*** Opening Source material ***
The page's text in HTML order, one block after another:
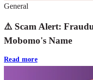
General
⚠️ Scam Alert:
Mobomo's Name
Read more
*** Closing Source material ***
__What to work on__.
In the printed copy, the material above must appear unchanged and without its pictures.

__Written answer__.
The page's text in HTML order, one block after another:
General
⚠️ Scam Alert:
Mobomo's Name
Read more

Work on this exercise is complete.